Amherst

The first thing you do is burn your boats. Now, whatever happens, you’re committed. It’s a symbolic thing.
You don’t stick around to watch them burn, but you feel the heat pressing against your back for miles, one last goodbye from the old, beloved homeland. You do your best not to think about it.
You think about training, how they made you grow out your hair – your hair! that had once been so beautifully short! – and took away your clothes, your books, even at the end your language. You know it’s still there, somewhere, but try as you might you can’t remember a word. Vague proverbs flit at the edge of your mouth. Your heart longs for taller trees. The new words do not shape the phrase right.

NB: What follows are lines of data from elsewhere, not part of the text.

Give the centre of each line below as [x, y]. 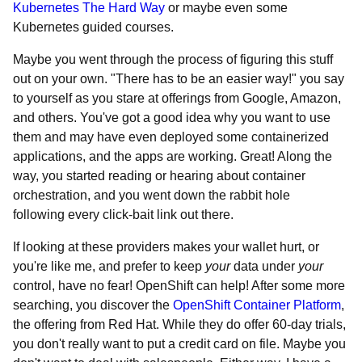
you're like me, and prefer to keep [109, 266]
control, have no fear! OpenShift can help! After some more [179, 286]
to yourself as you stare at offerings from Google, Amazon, [177, 98]
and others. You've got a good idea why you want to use [172, 118]
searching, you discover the [93, 305]
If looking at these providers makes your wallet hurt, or [166, 247]
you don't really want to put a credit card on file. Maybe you [179, 344]
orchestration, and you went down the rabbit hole [152, 195]
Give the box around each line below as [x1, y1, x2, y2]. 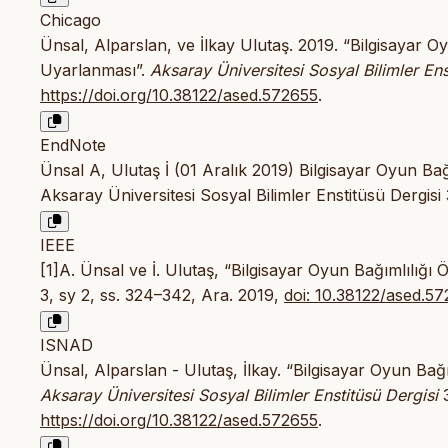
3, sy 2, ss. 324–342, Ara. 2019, [40, 284, 284, 305]
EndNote [40, 134, 106, 155]
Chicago [40, 9, 101, 30]
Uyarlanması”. [40, 59, 150, 80]
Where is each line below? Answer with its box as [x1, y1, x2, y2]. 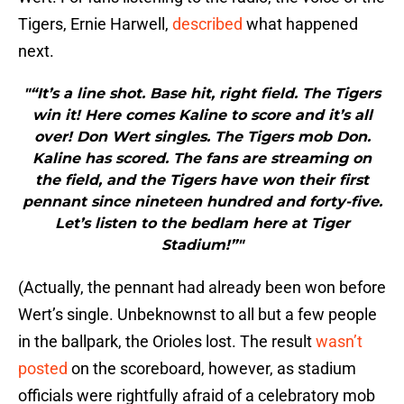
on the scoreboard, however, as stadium [68, 359, 356, 379]
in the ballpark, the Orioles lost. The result [18, 332, 316, 352]
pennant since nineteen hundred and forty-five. [22, 193, 382, 211]
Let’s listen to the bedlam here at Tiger [54, 215, 350, 233]
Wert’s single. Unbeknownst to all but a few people [18, 305, 377, 325]
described [172, 14, 243, 34]
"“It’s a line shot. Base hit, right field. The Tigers [23, 85, 381, 103]
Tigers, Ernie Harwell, [18, 14, 172, 34]
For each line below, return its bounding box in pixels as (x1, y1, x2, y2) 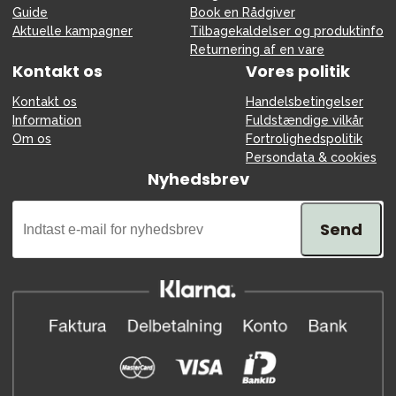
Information (12, 113, 81, 128)
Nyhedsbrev (147, 168, 249, 191)
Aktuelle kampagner (12, 24, 133, 39)
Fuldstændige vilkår (246, 113, 363, 128)
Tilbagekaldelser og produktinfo (190, 24, 384, 39)
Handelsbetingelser (246, 95, 363, 110)
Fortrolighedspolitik (246, 132, 362, 147)
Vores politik (246, 60, 350, 83)
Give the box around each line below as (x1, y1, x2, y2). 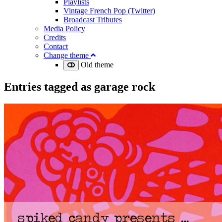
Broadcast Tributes (63, 15, 122, 24)
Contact (44, 42, 68, 51)
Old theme (79, 60, 113, 69)
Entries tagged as (4, 80, 94, 93)
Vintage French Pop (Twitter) (63, 6, 155, 15)
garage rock (94, 80, 155, 93)
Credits (44, 33, 66, 42)
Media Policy (44, 24, 85, 33)
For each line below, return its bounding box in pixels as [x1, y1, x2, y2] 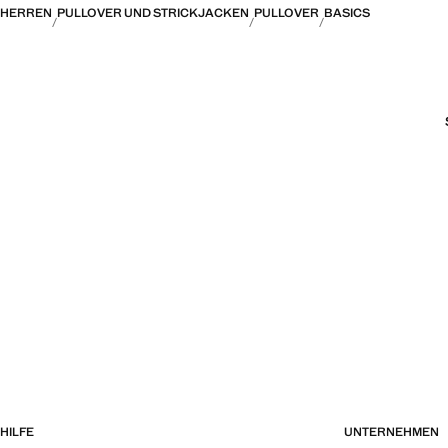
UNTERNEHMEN [344, 424, 439, 441]
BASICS [324, 5, 370, 22]
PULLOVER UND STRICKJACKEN [57, 5, 249, 22]
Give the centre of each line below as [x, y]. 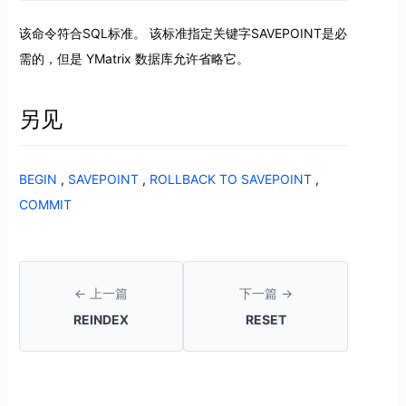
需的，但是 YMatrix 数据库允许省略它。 [134, 59]
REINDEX [101, 319]
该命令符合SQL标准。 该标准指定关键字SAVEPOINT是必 [183, 34]
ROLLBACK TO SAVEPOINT [230, 179]
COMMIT [45, 204]

You are come as a plague to this new world, a dutch rat let loose in the Old Town, dysentery, cholera and smallpox. This is a war you are fighting. Though you are sick at heart, you will kill and kill and kill until there is no one left to kill, until the entire night side of the world is wiped clean and safe. You have been driven to it, this you know, though not how, not why. So much is gone, gone, fading and gone.
Lights up from behind. A car, strangely shaped and long, glides in behind you. A man leans out, smiles with the wolf in his eyes, says, “Hey, honey, you need a lift?”

You let him help you into the car. What choice do you have? What destiny awaits the bullet?